When s is empty, we look at (d>=0 and o==0), which decides whether to return 1 (count this program because it's lexicographically early/equal and the program is valid), or 0 (don't count this program).

Any situtation with o < 0 immediately returns 0, since any programs with this prefix have more ]s than [, and are thus invalid.


The first 20 outputs are:

 1
> 2
< 3
. 4
- 5
, 6
+ 7
[] 8
>> 9
>< 10
>. 11
>- 12
>, 13
>+ 14
<> 15
<< 16
<. 17
<- 18
<, 19
<+ 20

Using the same Hello World example as @TheNumberOne's answer:

>>> f("++++++++[>++++[>++>+++>+++>+<<<<-]>+>+>->>+[<]<-]>>.>---.+++++++..+++.>>.<-.<.+++.------.--------.>>+.>++.")
3465145076881283052460228065290888888678172704871007535700516169748342312215139431629577335423L

Python 2, 505 (not golfed)

I enjoyed developing this approach, but I may not bother golfing it because it isn't competitive compared with other approaches. I'm posting it for diversity's sake and possible aesthetic interest. It involves recursion and a bit of math.

F={0:1}

def f(n):
    if n not in F:
        F[n]=6*f(n-1) + sum(f(i)*f(n-2-i) for i in range(n-1))

    return F[n]

def h(x):
    if x=='': return 0

    if len(x)==1: return '+-<>,.'.find(x)

    if x[0]!='[':
        return h(x[0]) * f(len(x)-1) + h(x[1:])

    d=i=1
    while d:
        if x[i]==']': d-=1
        elif x[i]=='[': d+=1
        i+=1

    a=i-2
    b=len(x)-i

    return 6*f(a+b+1) + sum(f(i)*f(a+b-i) for i in range(a)) + h(x[1:i-1]) * f(b) + h(x[i:])

def g(x):
    return sum(f(i) for i in range(len(x))) + h(x) + 1

print g(raw_input())

The function f(n) counts the number of valid brainfuck programs of length n. h(x) maps programs of length n to [0..f(n)-1], and g(x) is the bijective ranking function in question.

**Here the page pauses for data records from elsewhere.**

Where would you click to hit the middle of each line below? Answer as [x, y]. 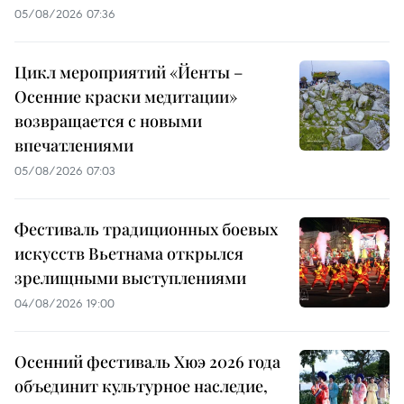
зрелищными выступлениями [130, 278]
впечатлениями [74, 146]
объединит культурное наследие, [141, 386]
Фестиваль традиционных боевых [146, 230]
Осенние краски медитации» [126, 97]
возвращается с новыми [108, 121]
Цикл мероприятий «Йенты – [129, 73]
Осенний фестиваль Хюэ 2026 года [147, 362]
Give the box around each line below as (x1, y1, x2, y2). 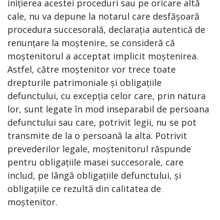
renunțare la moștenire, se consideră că (7, 37, 175, 49)
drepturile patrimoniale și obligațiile (7, 77, 162, 88)
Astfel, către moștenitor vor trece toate (7, 63, 176, 75)
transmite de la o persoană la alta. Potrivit (7, 130, 187, 141)
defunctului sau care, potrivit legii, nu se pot (7, 116, 196, 128)
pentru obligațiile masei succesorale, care (7, 156, 184, 168)
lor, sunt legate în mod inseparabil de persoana (7, 103, 209, 115)
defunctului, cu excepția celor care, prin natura (7, 90, 206, 102)
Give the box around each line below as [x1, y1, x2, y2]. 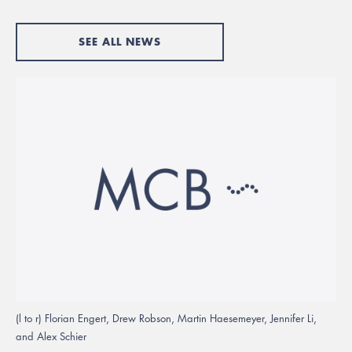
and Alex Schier [16, 328, 86, 343]
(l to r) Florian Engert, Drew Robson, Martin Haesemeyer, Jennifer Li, [16, 310, 317, 325]
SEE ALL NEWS [79, 34, 161, 49]
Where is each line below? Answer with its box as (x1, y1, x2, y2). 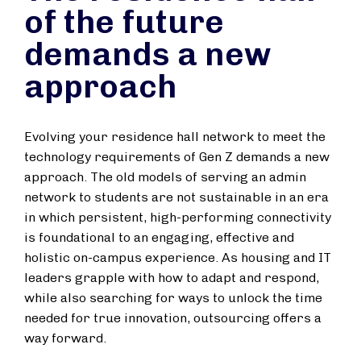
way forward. (24, 330, 106, 346)
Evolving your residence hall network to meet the (24, 129, 326, 144)
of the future (24, 2, 224, 41)
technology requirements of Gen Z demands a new (24, 149, 330, 164)
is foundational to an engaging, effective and (24, 230, 294, 245)
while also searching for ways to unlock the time (24, 290, 322, 305)
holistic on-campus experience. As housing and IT (24, 250, 331, 265)
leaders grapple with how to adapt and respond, (24, 270, 319, 285)
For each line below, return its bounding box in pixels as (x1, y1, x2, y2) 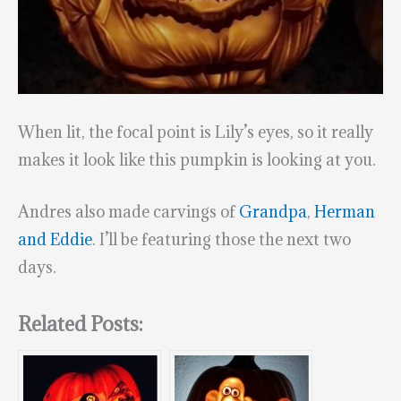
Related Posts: (18, 310, 143, 337)
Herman (314, 201, 375, 223)
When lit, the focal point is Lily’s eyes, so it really (18, 122, 373, 143)
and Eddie (18, 229, 92, 251)
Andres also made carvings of (18, 201, 239, 223)
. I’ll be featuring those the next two (92, 229, 351, 251)
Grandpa (239, 201, 307, 223)
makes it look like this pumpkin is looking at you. (18, 149, 376, 171)
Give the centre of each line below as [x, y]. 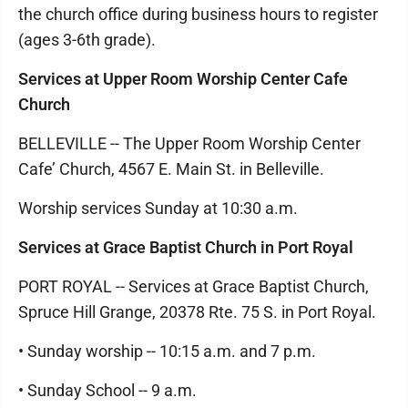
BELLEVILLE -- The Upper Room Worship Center [189, 143]
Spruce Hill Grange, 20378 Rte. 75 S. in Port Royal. [197, 312]
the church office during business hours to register [198, 14]
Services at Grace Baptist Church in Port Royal [186, 247]
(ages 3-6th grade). [87, 40]
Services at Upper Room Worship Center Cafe [183, 79]
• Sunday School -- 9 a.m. [107, 390]
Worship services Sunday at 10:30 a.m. [158, 208]
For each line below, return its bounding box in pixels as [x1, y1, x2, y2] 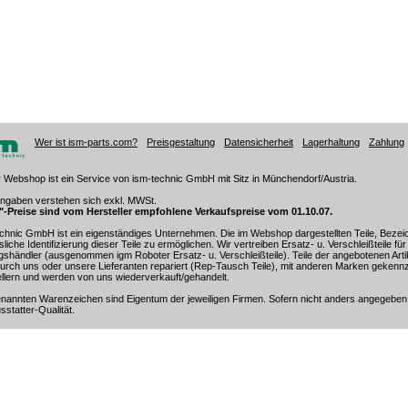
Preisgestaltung [147, 137, 215, 148]
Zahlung [369, 137, 404, 148]
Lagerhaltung [302, 137, 360, 148]
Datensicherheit [224, 137, 293, 148]
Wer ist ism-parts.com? [35, 137, 138, 148]
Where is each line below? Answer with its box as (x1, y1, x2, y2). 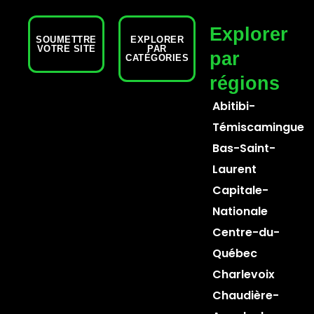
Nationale (212, 203, 268, 219)
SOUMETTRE (36, 34, 97, 45)
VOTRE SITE (36, 43, 96, 54)
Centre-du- (212, 224, 280, 240)
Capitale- (212, 182, 268, 198)
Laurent (212, 161, 257, 177)
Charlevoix (212, 266, 275, 282)
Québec (212, 245, 257, 261)
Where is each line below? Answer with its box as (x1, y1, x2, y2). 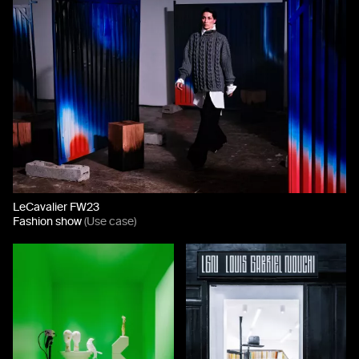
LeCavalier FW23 (13, 200, 99, 214)
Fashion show (13, 214, 84, 228)
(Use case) (84, 214, 136, 228)
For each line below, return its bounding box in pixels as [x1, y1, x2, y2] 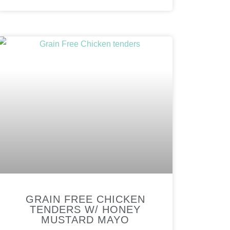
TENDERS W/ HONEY [30, 204, 141, 215]
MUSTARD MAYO [41, 214, 129, 225]
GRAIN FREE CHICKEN [25, 194, 145, 205]
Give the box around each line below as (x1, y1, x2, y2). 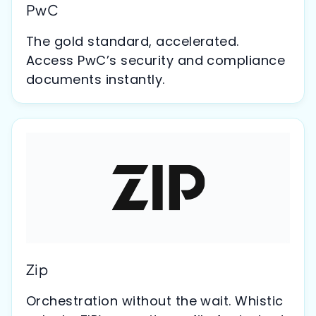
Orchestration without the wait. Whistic (26, 291, 284, 310)
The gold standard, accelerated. (26, 32, 239, 51)
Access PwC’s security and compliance (26, 51, 286, 70)
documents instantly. (26, 71, 169, 89)
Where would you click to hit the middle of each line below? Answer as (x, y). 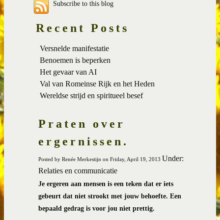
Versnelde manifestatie (74, 48)
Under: (173, 158)
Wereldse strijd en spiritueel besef (91, 95)
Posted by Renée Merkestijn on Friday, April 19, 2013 (100, 159)
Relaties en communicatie (78, 170)
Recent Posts (82, 28)
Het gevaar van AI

The main idea is that a non-empty program can either start with [ or with one of the 6 non-[] characters. In the former case, we can iterate over the possible locations of the matching ] and recurse on the enclosed part and on the tail (where tail means the substring following the ]). In the latter case, we can recurse on the tail (where tail means drop the first character). This reasoning can be used both for counting and for computing rank.

Shorter programs will always have lower rank than longer programs, and the bracket pattern is a secondary determining factor. The non-[] characters are sorted according to "+-<>,." (which is arbitrary).

For example with n=4 we have these cases:

zxxx
[]xx
[x]x
[xx]

where z stands for non-[] character and x stands for any character, under the restriction that the ] has to match the initial [. Programs are ranked according to that order, and recursively on the x subsections, with the left section prioritised over the right section in the latter cases. The rank calculation is similar to mixed-radix numeral systems, and f is important for computing the current "radix".